Geonn Cannon, Contributing Writer
Karen Memory by Elizabeth Bear
Steampunk | Tor Books | 2015
I have just this minute finished Library of Souls by Ransom Riggs, the third book in the Miss Peregrine’s Home for Peculiar Children trilogy. Which was thankfully a trilogy because I started the first book yesterday thinking it was a standalone, and halfway through began to worry that everything wouldn’t be resolved. At least the trilogy is complete, and I was not left midway through an unfinished series where I had to wait some awful amount of time for a resolution. I hate that.
The trilogy is great but nothing at all what I expected. From the ‘Now a Major Motion Picture’ and the promotional poster of Eva Green as a beautiful Miss Peregrine, I thought I was going to be reading something more Harry Potter and less Pride and Prejudice and Zombies-meets-The Hunger Games.
I am often late to the party on these things, but I have read way, way too many of the modern Young Adult three-volume novel and I wasn’t really looking for another one. Somewhere throughout the journey from The Hunger Games to Divergent to Shatter Me (I’m actually ashamed of that one), I became aware that at some point along the line, teenagers saving the world in three acts became a genre unto-itself.
SPOILER ALERT. This trilogy bucks convention and provides a comprehensively happy ending. As in, the protagonist teenage lovers both save the world, and don’t die doing it, and don’t lose any close family members (like little sisters) and they still end up together at the end. After all the death and love triangles of the others in the genre, it’s a nice change.

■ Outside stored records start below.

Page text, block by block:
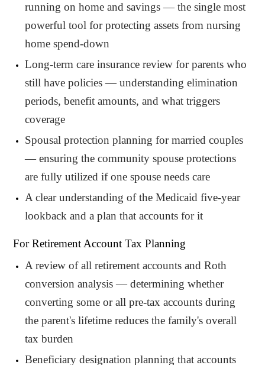
running on home and savings — the single most
powerful tool for protecting assets from nursing
home spend-down
Long-term care insurance review for parents who
still have policies — understanding elimination
periods, benefit amounts, and what triggers
coverage
Spousal protection planning for married couples
— ensuring the community spouse protections
are fully utilized if one spouse needs care
A clear understanding of the Medicaid five-year
lookback and a plan that accounts for it
For Retirement Account Tax Planning
A review of all retirement accounts and Roth
conversion analysis — determining whether
converting some or all pre-tax accounts during
the parent's lifetime reduces the family's overall
tax burden
Beneficiary designation planning that accounts
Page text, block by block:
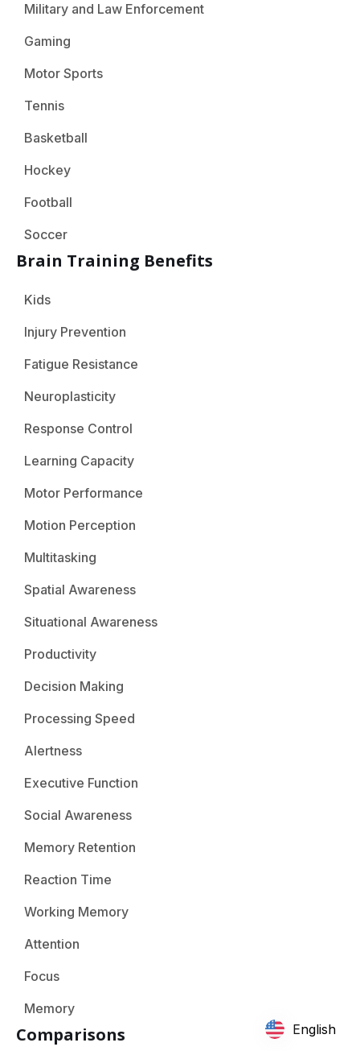
Military and Law Enforcement
Gaming
Motor Sports
Tennis
Basketball
Hockey
Football
Soccer
Brain Training Benefits
Kids
Injury Prevention
Fatigue Resistance
Neuroplasticity
Response Control
Learning Capacity
Motor Performance
Motion Perception
Multitasking
Spatial Awareness
Situational Awareness
Productivity
Decision Making
Processing Speed
Alertness
Executive Function
Social Awareness
Memory Retention
Reaction Time
Working Memory
Attention
Focus
Memory
Comparisons English

B. C. Roberts, Columnist Plenipotentiary
Library of Souls (Peculiar Children #3) by Ransom Riggs
YA | Quirk Books | 2015
I’m reading The Rook by Daniel O’Malley. I found this book through a “blind date” section in a bookshop — a handful of paperbacks, all wrapped in brown paper, with their genre and a general teaser of the plot and style hand-written in Sharpie. It’s a fresh take on an amnesia storyline: the heroine Myfanwy has been given advance warning of her impending total amnesia, so she used the time to prepare letters and cheat-sheets, and an organised binder of information to leave for the newborn consciousness within her body, giving her a fighting chance of surviving the crazy life she has just been thrust into. Crazy because, oh yeah, Myfanwy has freakin’ SUPER POWERS, works in a secret agency full of super-powered people that polices and manages supernatural occurrences in the normal world, and is in the midst of uncovering a dangerous conspiracy involving some of those very same powered individuals who are supposed to be her trusted colleagues. It is an exciting and original read so far, and I cannot begin to guess at the conclusion… And really, in this dumbed-down world of predictable YA fiction, can there be any higher praise??

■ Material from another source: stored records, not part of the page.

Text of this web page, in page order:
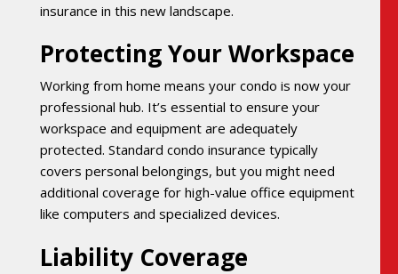
insurance in this new landscape.
Protecting Your Workspace
Working from home means your condo is now your
professional hub. It’s essential to ensure your
workspace and equipment are adequately
protected. Standard condo insurance typically
covers personal belongings, but you might need
additional coverage for high-value office equipment
like computers and specialized devices.
Liability Coverage
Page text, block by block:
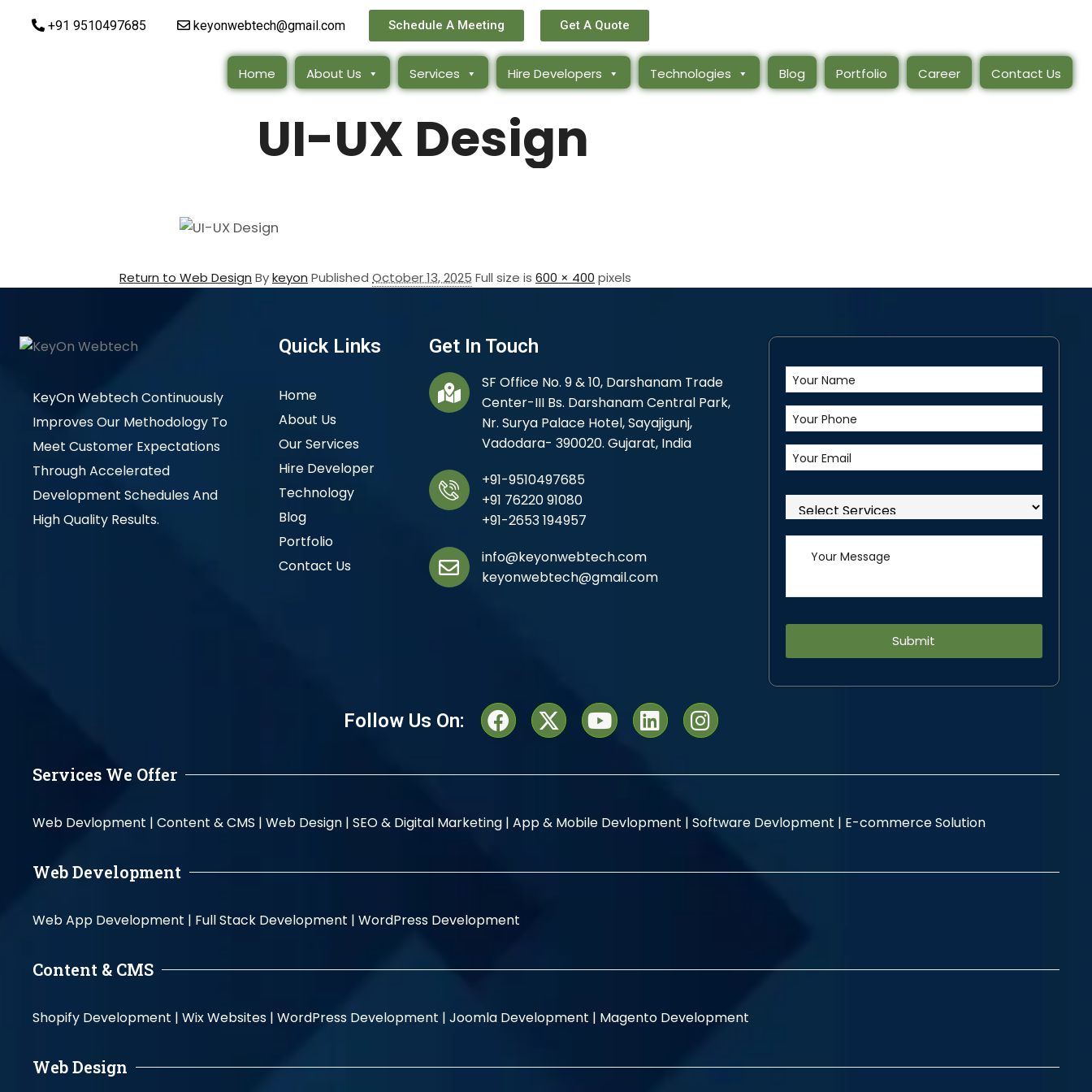
+91 9510497685 keyonwebtech@gmail.com Schedule A Meeting Get A Quote
Home About Us Services Hire Developers Technologies Blog Portfolio Career Contact Us
UI-UX Design
Return to Web Design Bykeyon Published October 13, 2025 Full size is 600 × 400 pixels
KeyOn Webtech Continuously
Improves Our Methodology To
Meet Customer Expectations
Through Accelerated
Development Schedules And
High Quality Results.
Quick Links
Home
About Us
Our Services
Hire Developer
Technology
Blog
Portfolio
Contact Us
Get In Touch
SF Office No. 9 & 10, Darshanam Trade
Center-III Bs. Darshanam Central Park,
Nr. Surya Palace Hotel, Sayajigunj,
Vadodara- 390020. Gujarat, India
+91-9510497685
+91 76220 91080
+91-2653 194957
info@keyonwebtech.com
keyonwebtech@gmail.com
Follow Us On:
Services We Offer
Web Devlopment | Content & CMS | Web Design | SEO & Digital Marketing | App & Mobile Devlopment | Software Devlopment | E-commerce Solution
Web Development
Web App Development | Full Stack Development | WordPress Development
Content & CMS
Shopify Development | Wix Websites | WordPress Development | Joomla Development | Magento Development
Web Design

Cathy van Hoof, Staff Writer
The Rook (The Chequy Files #1) by Daniel O’Malley
YA UF | Little, Brown and Company | 2012
I just finished Seveneves by Neal Stephenson. The moon suddenly breaks into pieces one day, and humanity scrambles to survive the chain of events that follow. Things go badly awry, to the extent that our only hope lies in the hands of seven remarkable women… In addition to all the strong female characters (somewhere, Alison Bechdel is clasping this book to her heart and shouting “YAAAAS QUEEN” at the top of her voice), Seveneves includes a bunch of thinly-disguised real-life characters that it’s fun to try to spot. Look! There’s Neil deGrasse Tyson. Look! There’s Malala Yousafzai. Even Mini-Me was entranced…until the last third, where perhaps some ennui set in (I agree with her, for the record). But it was two-thirds of an excellent read.

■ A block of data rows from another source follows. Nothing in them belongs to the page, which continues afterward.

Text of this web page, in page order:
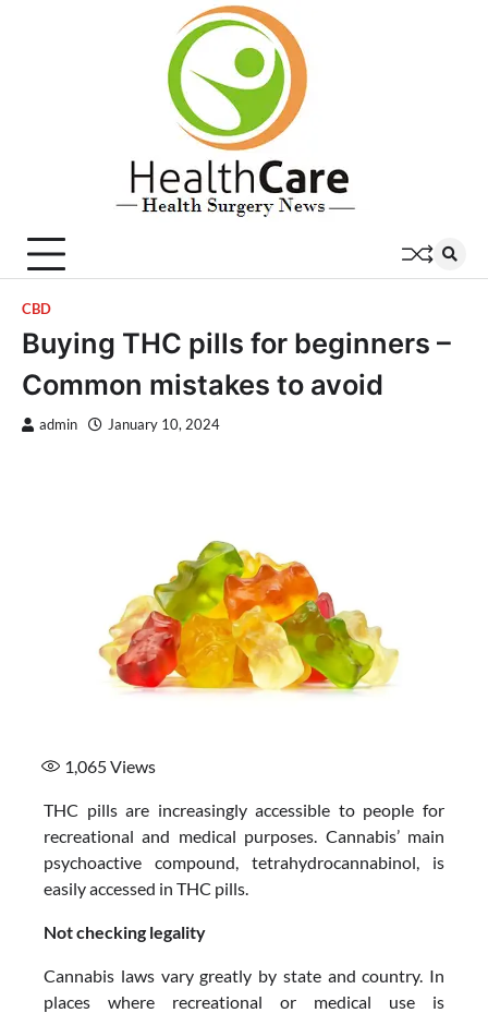
CBD
Buying THC pills for beginners –
Common mistakes to avoid
admin January 10, 2024
1,065Views
THC pills are increasingly accessible to people for
recreational and medical purposes. Cannabis’ main
psychoactive compound, tetrahydrocannabinol, is
easily accessed in THC pills.
Not checking legality
Cannabis laws vary greatly by state and country. In
places where recreational or medical use is
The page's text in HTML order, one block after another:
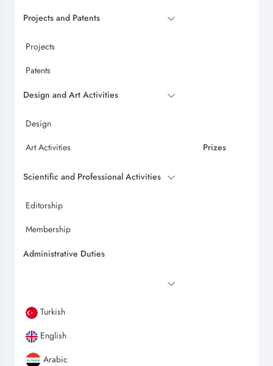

Kate Nagy, Editor at Large
Seveneves by Neal Stephenson
Apocalyptic SF | William Morrow | 2015
I’m reading Urban Allies, a fat paperback anthology with the clever shtick of having two authors per story, each bringing their universe into the collision. The stories switch back and forth between the two characters’ points of views, so the voices are unique to their home authors. For example, Kelly Armstrong and Seanan McGuire have Elena and Verity cross paths in upstate New York over a cryptid-poacher. If you are a fan of urban fantasy and like the idea of mixed metaphors, this is a fun book.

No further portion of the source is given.